[What to work on]
Would you work out how many of the lines below hold "works" and reply with nothing but the number?

Stored data:
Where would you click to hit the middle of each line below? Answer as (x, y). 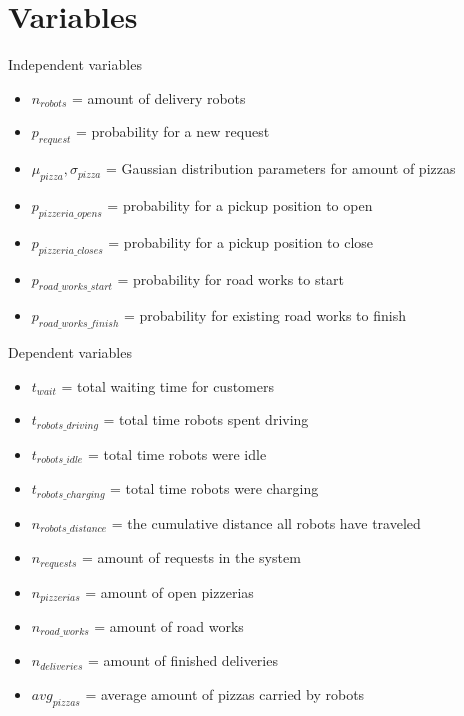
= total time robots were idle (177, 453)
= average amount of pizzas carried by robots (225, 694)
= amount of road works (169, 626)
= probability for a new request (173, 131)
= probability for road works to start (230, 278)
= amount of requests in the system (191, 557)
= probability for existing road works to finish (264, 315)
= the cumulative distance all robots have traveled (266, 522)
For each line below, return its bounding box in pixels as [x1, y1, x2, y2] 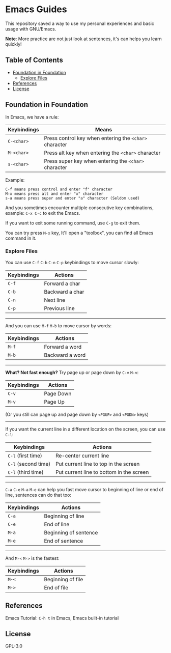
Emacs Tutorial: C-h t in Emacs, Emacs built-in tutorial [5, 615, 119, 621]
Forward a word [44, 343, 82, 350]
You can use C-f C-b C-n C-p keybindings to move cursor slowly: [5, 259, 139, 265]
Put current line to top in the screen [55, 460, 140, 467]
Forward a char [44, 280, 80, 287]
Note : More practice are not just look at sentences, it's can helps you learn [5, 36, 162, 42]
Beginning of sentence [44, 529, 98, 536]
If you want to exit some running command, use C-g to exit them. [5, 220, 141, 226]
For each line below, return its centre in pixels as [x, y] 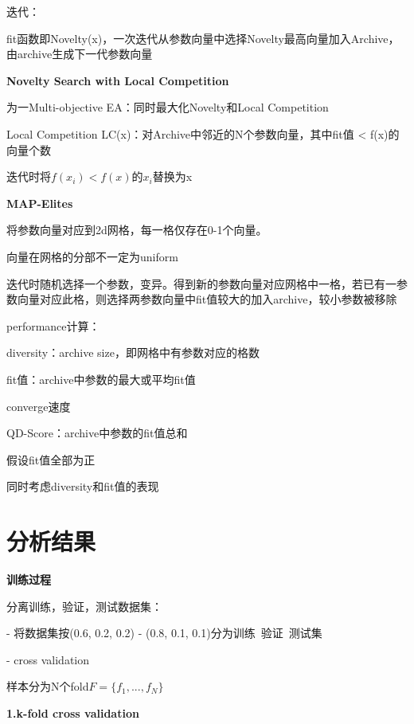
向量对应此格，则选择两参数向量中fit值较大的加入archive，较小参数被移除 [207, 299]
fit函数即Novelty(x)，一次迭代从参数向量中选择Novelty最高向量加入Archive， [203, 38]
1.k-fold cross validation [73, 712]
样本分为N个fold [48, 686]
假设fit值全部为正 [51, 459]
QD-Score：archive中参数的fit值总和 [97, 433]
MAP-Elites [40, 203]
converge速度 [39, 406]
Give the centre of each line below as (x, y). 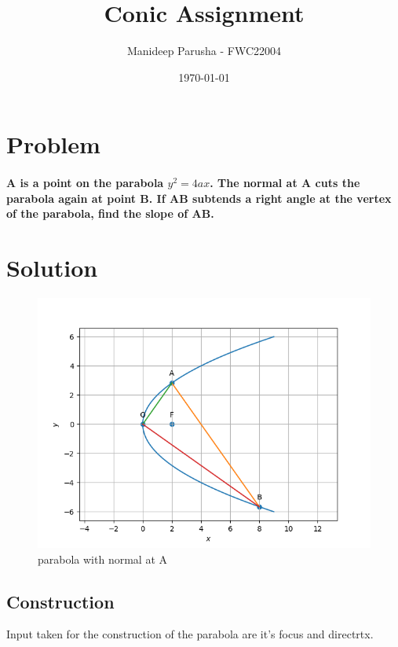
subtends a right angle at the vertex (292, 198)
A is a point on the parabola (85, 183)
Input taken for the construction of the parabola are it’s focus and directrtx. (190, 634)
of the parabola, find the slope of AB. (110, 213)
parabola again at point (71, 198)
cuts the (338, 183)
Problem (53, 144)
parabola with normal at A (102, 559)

---

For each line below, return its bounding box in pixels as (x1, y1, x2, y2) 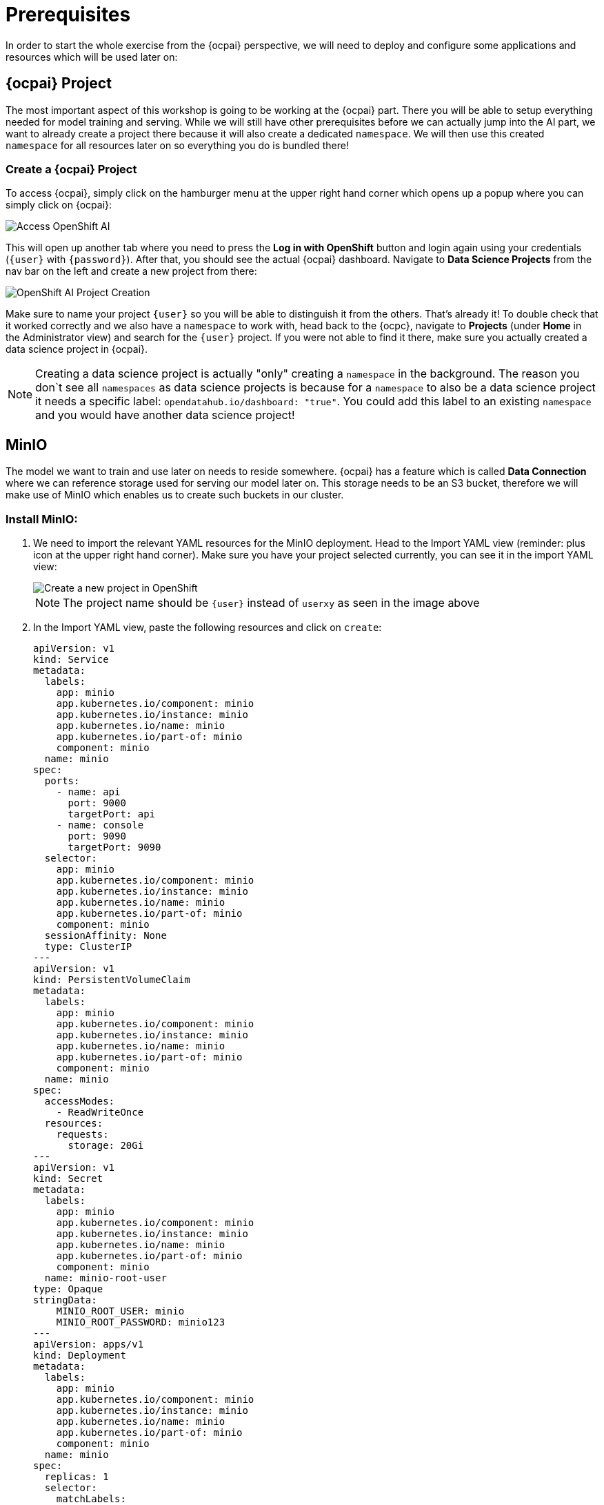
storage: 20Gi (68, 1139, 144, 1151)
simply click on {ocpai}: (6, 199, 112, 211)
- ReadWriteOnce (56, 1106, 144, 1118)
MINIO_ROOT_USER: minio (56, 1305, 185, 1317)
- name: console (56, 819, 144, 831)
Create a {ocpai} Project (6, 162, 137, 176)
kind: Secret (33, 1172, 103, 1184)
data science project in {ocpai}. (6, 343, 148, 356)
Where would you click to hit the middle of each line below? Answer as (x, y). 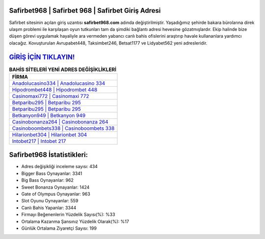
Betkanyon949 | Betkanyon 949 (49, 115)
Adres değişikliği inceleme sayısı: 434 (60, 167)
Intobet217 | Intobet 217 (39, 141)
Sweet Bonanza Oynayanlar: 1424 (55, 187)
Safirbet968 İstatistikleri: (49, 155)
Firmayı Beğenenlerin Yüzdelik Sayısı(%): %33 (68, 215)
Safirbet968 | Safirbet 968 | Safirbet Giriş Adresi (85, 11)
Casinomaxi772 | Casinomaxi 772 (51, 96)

[Expected answer]
3